- _Prompt_
Every line of the records that holds the word "powder" should be copied out.

(Data entries)
........
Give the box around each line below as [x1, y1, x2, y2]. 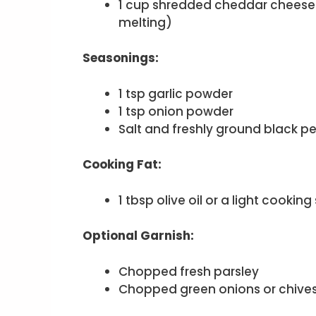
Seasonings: [83, 49, 159, 67]
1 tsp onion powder [119, 102, 233, 120]
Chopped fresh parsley [119, 262, 259, 280]
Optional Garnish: [83, 227, 194, 245]
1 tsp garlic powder [119, 85, 233, 102]
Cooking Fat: [83, 156, 162, 174]
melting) [119, 13, 172, 31]
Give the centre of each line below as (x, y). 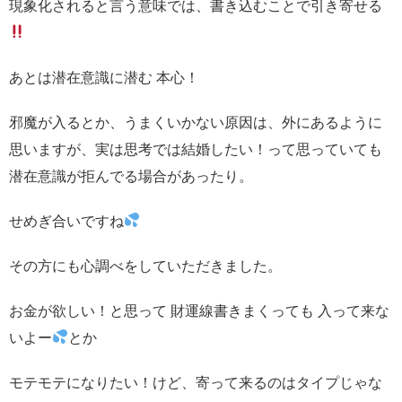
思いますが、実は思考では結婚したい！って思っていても (196, 149)
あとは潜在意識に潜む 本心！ (104, 77)
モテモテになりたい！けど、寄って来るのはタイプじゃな (196, 382)
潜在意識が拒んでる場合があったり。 (131, 176)
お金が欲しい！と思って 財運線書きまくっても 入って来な (199, 310)
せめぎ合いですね (66, 221)
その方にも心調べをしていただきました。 (145, 266)
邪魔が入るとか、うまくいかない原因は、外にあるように (196, 122)
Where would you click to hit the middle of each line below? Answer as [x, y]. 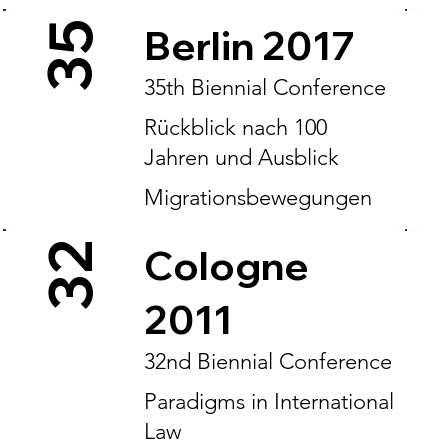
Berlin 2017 [249, 45]
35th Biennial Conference [264, 87]
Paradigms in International [268, 401]
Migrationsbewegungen [257, 197]
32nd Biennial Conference [267, 361]
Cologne [226, 265]
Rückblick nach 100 [235, 127]
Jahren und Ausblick [241, 157]
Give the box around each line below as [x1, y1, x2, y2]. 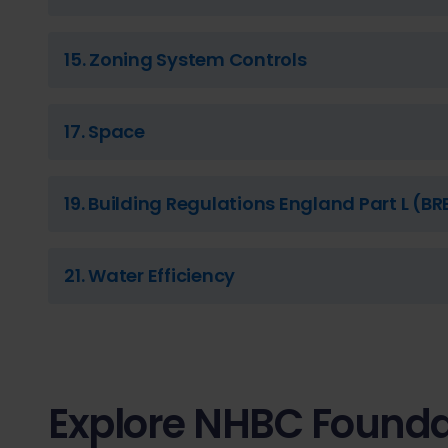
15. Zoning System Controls [64, 47, 307, 73]
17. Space [64, 119, 145, 145]
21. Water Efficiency [64, 263, 235, 289]
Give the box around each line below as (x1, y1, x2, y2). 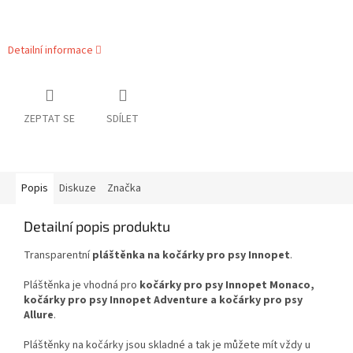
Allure (24, 307, 54, 324)
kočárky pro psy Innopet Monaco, (139, 277, 314, 294)
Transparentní (24, 247, 92, 264)
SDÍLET (106, 111, 139, 128)
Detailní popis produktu (24, 217, 170, 236)
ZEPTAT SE (24, 111, 75, 128)
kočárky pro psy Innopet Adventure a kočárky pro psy (24, 292, 303, 309)
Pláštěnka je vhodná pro (24, 277, 139, 294)
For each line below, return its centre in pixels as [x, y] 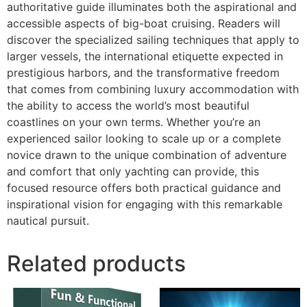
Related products [96, 263]
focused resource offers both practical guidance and [144, 187]
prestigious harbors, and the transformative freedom [143, 72]
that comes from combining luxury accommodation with [153, 89]
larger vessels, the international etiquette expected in [145, 56]
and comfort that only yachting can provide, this [133, 171]
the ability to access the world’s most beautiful [128, 105]
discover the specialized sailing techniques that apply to [153, 39]
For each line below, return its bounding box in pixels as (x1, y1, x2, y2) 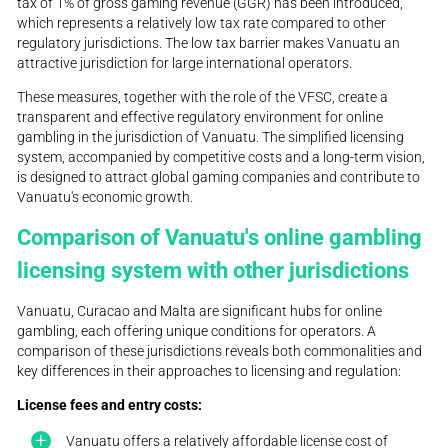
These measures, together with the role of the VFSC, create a (17, 89, 389, 106)
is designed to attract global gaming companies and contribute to (17, 169, 421, 186)
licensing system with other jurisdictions (17, 256, 410, 283)
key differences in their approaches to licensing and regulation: (17, 362, 402, 379)
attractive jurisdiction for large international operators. (17, 55, 353, 72)
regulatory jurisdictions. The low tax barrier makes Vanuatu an (17, 35, 401, 52)
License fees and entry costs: (17, 396, 203, 413)
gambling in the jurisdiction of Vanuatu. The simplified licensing (17, 129, 405, 146)
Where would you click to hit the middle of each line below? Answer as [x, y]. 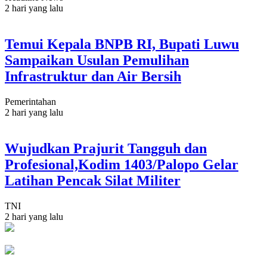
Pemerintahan [30, 102]
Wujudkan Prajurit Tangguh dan [106, 148]
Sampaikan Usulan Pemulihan [97, 60]
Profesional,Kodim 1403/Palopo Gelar [122, 164]
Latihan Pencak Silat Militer [93, 180]
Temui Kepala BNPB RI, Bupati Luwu [122, 44]
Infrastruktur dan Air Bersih [93, 77]
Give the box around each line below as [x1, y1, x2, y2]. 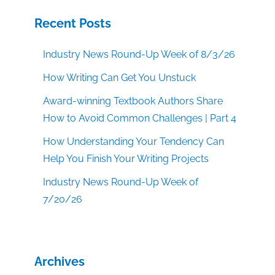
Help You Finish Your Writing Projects [43, 153, 209, 165]
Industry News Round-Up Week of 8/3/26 [43, 48, 236, 61]
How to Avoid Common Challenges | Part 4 [43, 112, 237, 125]
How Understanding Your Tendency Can [43, 136, 225, 148]
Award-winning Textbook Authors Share [43, 95, 223, 107]
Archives [34, 254, 85, 269]
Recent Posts [34, 16, 111, 31]
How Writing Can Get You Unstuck [43, 72, 196, 84]
........
- _Solved problem_
1 tsp onion powder [119, 102, 233, 120]
1 tsp garlic powder [119, 85, 233, 102]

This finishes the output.